Method 4 – apex_string – join_clob function
In this method I’m going to use Oracel APEX join_clob function.
For this to work, you need to first install APEX.
You can download APEX from the following link:
You can choose the latest version of APEX (at the time of writing it is 19.2) no matter which database version you are running (e.g. you can install APEX 19.2 on Oracle database 12c).
If you only need one language (english), you can download smaller version.
After downloading and unpacking zip file, you need to connect as SYSDBA to create tablespace and execute the installation script:
connect / as sysdba create tablespace apex datafile '/u01/app/oracle/oradata/ORCL/apex01.dbf' size 10m autoextend on next 10m maxsize unlimited extent management local autoallocate; --execute as SYSDBA @apexins.sql apex apex temp /i/ Position 1: Name of tablespace for Application Express application user – apex Position 2: Name of tablespace for Application Express files user - apex Position 3: Name of temporary tablespace or tablespace group - temp Position 4: Virtual directory for APEX images - i
You don’t need to create web listener if you just want to install APEX functions and you are not planning to run APEX apps.

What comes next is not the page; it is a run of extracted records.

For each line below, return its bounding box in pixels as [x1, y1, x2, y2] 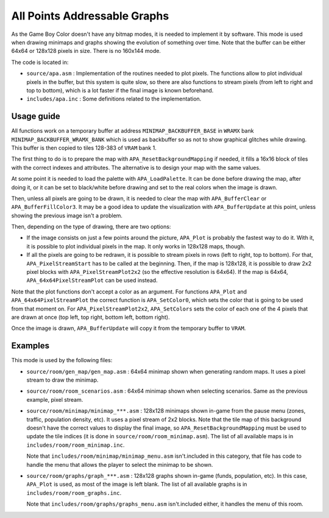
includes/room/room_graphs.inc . [26, 489, 122, 496]
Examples [11, 341, 50, 351]
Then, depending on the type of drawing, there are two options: [11, 223, 171, 231]
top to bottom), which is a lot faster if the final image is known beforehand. [26, 86, 214, 94]
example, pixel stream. [26, 396, 83, 403]
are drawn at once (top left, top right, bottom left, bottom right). [11, 313, 170, 321]
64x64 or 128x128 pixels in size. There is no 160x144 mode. [11, 47, 161, 55]
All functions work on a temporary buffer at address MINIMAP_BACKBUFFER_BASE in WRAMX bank [11, 127, 254, 135]
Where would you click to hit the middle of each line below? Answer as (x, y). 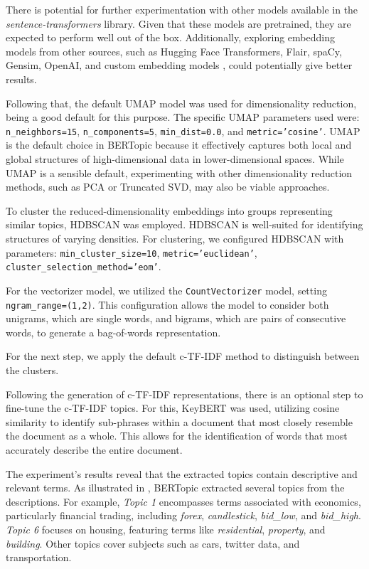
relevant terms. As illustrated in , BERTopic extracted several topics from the (175, 488)
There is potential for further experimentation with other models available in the (182, 9)
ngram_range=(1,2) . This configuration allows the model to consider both (167, 304)
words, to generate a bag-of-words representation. (113, 332)
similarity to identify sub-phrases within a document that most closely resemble (179, 421)
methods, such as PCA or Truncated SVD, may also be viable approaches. (168, 187)
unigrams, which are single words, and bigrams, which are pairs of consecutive (176, 318)
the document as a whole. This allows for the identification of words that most (177, 436)
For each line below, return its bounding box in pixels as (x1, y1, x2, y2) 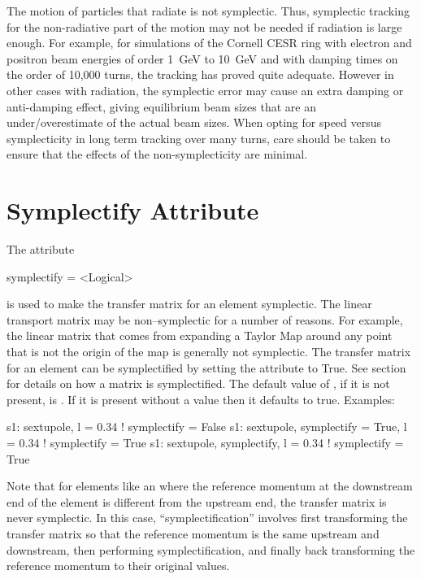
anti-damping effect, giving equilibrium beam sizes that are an (7, 98, 316, 115)
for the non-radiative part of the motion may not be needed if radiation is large (7, 18, 402, 35)
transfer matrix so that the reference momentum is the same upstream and (7, 525, 380, 542)
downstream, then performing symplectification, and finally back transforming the (7, 541, 415, 558)
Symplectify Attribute (7, 194, 259, 227)
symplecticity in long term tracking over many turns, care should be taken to (7, 129, 391, 146)
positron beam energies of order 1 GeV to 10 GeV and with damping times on (7, 50, 398, 67)
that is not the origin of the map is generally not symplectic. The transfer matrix (7, 343, 411, 360)
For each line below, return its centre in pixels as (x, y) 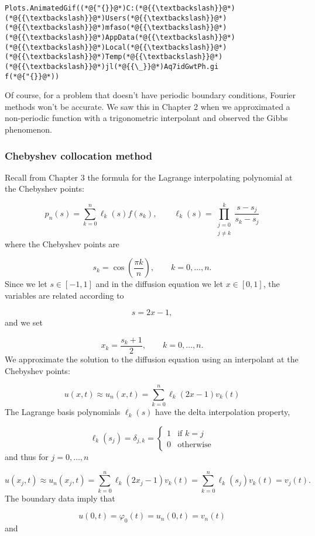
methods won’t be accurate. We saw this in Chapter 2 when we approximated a (148, 106)
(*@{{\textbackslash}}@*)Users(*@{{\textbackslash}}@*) (116, 18)
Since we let (26, 284)
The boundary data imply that (60, 498)
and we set (24, 322)
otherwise (194, 445)
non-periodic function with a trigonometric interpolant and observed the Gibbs (146, 118)
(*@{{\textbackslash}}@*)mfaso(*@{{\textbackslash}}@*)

Finally I can execute the query:
select apex_string.join_clob( cast( collect( rpad(t.cache, 2) order by t.timestamp ) as apex_t_varchar2 ) , '' , 12 /* dbms_lob.call */ ) as some_list from test t where rownum < 10000000; Elapsed: 00:00:24.33 Statistics ---------------------------------------------------------- 283 recursive calls 55942 db block gets 92872 consistent gets 29510 physical reads 0 redo size 23610 bytes sent via SQL*Net to client 14130 bytes received via SQL*Net from client 66 SQL*Net roundtrips to/from client 0 sorts (memory) 1 sorts (disk) 1 rows processed
Again I’m using cast/collect combination as in previous method (name_coll_type type/name_coll_type_to_clob function), but this time I added apex_string.join_clob function.
But this approach has brought the best result so far (from 2 minutes 8 sec → 24 sec).
Method 5 – json_arrayagg / json_value
This is the last method I’ll explain.
JSON_ARRAYAGG function takes as input column of SQL expression, converts it to JSON value and returns JSON array where each element is JSON value.
JSON_VALUE converts JSON value into the SQL value.
Here is the SQL code:
select json_value( replace( json_arrayagg( rpad(t.cache, 2) order by t.timestamp returning clob ) , '","' , '' ) , '$' returning clob ) as some_list from test t where rownum < 10000000; Elapsed: 00:00:14.92 Statistics ---------------------------------------------------------- 406 recursive calls 670738 db block gets 175185 consistent gets 29510 physical reads 0 redo size 23606 bytes sent via SQL*Net to client 14130 bytes received via SQL*Net from client 66 SQL*Net roundtrips to/from client 0 sorts (memory) 1 sorts (disk) 1 rows processed
The JSON method is even better than previous one, as elapsed time dropped from 24 sec → 15 sec.
There are many way to achieve desired functionality.
In this and previous posts I’ve listed five different methods.
While there are many ways to achieve the same goal, only one or two ways are usually scalable and fast.
As always, the key is to understand how, under the hood, some functionality is implemented.